Литмир - Электронная Библиотека
Содержание  
A
A

Опера вызвала бурю восторга у парижских любителей музыки. Дюкло торопился сообщить Жан-Жаку потрясающую новость: слухи о новой опере дошли до королевского управляющего зрелищами и он потребовал, чтобы впервые она была исполнена в королевском летнем дворце в Фонтенбло. Боже, какая честь!

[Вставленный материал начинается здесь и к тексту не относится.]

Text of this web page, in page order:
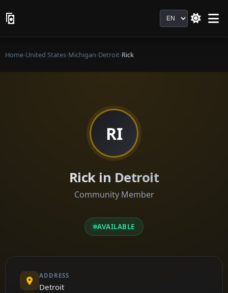
Language
Home›United States›Michigan›Detroit›Rick
RI
Rick in Detroit
Community Member
AVAILABLE
ADDRESS
Detroit
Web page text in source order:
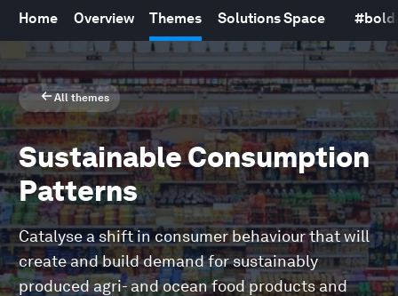
Home Overview Themes Solutions Space #
All themes
Sustainable Consumption
Patterns
Catalyse a shift in consumer behaviour that will
create and build demand for sustainably
produced agri- and ocean food products and
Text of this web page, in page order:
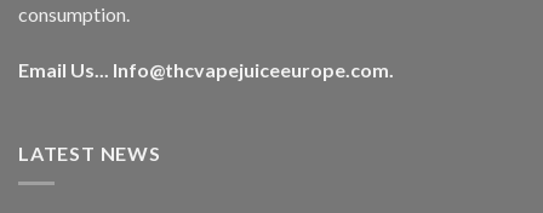
consumption.
Email Us... Info@thcvapejuiceeurope.com
LATEST NEWS
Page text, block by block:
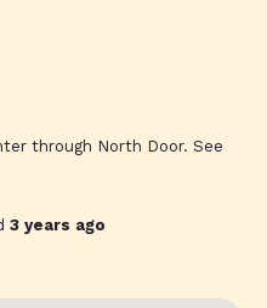
through North Door. See
3 years ago
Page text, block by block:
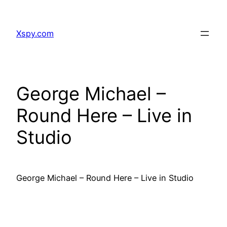
content
Xspy.com
George Michael –
Round Here – Live in
Studio
George Michael – Round Here – Live in Studio
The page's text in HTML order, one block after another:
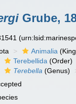
Grube,
Animalia
Terebellida (Order)
Terebella (Genus)
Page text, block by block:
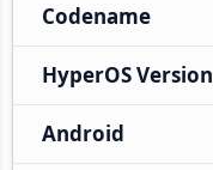
Codename
HyperOS Version
Android
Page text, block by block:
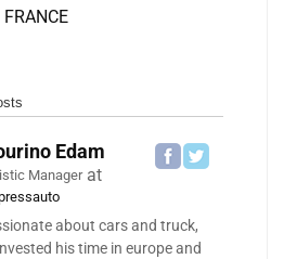
Edam
Managerat
about cars and truck,
his time in europe and
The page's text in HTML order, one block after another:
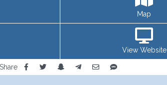
Map
View Website
Share
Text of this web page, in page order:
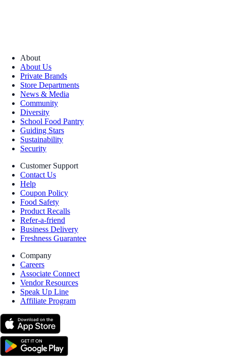
About
About Us
Private Brands
Store Departments
News & Media
Community
Diversity
School Food Pantry
Guiding Stars
Sustainability
Security
Customer Support
Contact Us
Help
Coupon Policy
Food Safety
Product Recalls
Refer-a-friend
Business Delivery
Freshness Guarantee
Company
Careers
Associate Connect
Vendor Resources
Speak Up Line
Affiliate Program
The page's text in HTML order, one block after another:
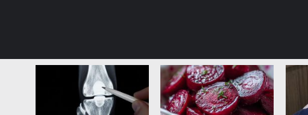
© Copyright 2026, All Rights Reserved | Jannah News Theme by
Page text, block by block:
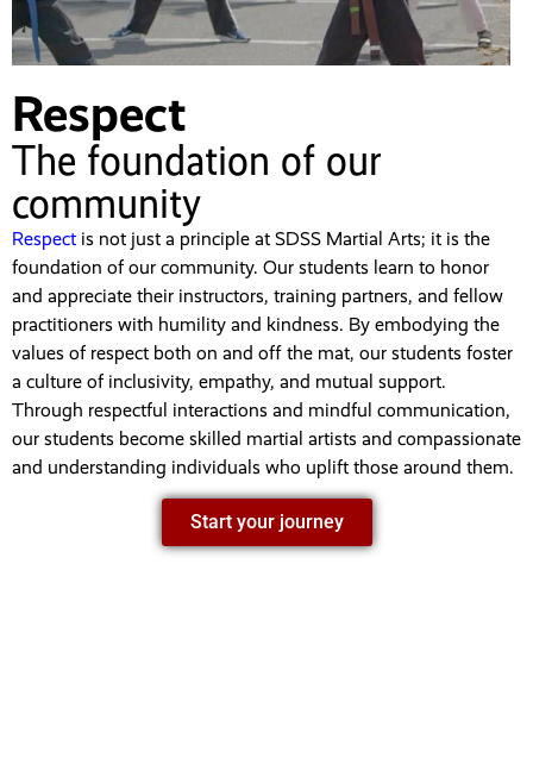
Respect
The foundation of our
community
Respect is not just a principle at SDSS Martial Arts; it is the
foundation of our community. Our students learn to honor
and appreciate their instructors, training partners, and fellow
practitioners with humility and kindness. By embodying the
values of respect both on and off the mat, our students foster
a culture of inclusivity, empathy, and mutual support.
Through respectful interactions and mindful communication,
our students become skilled martial artists and compassionate
and understanding individuals who uplift those around them.
Start your journey
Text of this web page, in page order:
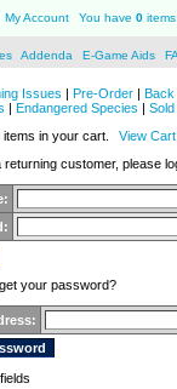
My Account You have 0
Addenda E-Game Aids
Issues | Pre-Order |
| Endangered Species |
items in your cart.
View Cart
returning customer, please
your password?
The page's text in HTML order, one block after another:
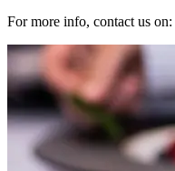
For more info, contact us on:
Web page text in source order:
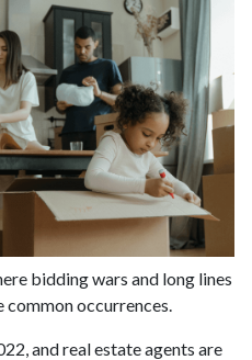
bidding wars and long lines
common occurrences.
and real estate agents are
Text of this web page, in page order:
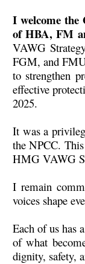
I welcome the
of HBA, FM
VAWG
FGM, and
to strengthen
effective
2025.
It was a
the NPCC.
HMG VAWG
I remain
voices shape
Each of us has
of what
dignity, safety,

— Ну и что вы ответили? — спросил Жан-Жак, стараясь казаться безразличным.

— Отказался, — ответил Дюкло, — что же я мог еще? Месье де Кюри, конечно, разгневался. Но я объяснил ему, что должен заручиться разрешением автора. Я был уверен, что вы откажетесь.

Как все это раздражало Жан-Жака! Почему, почему успех не пришел к нему до того, как он начал работу над своими «Размышлениями», до того, как обрек себя на суровую жизнь аскета? И вот теперь, когда перед ним открыты все дороги, распахнуты двери дворца Людовика XV, ему приходится отказываться и вновь оставаться в тени.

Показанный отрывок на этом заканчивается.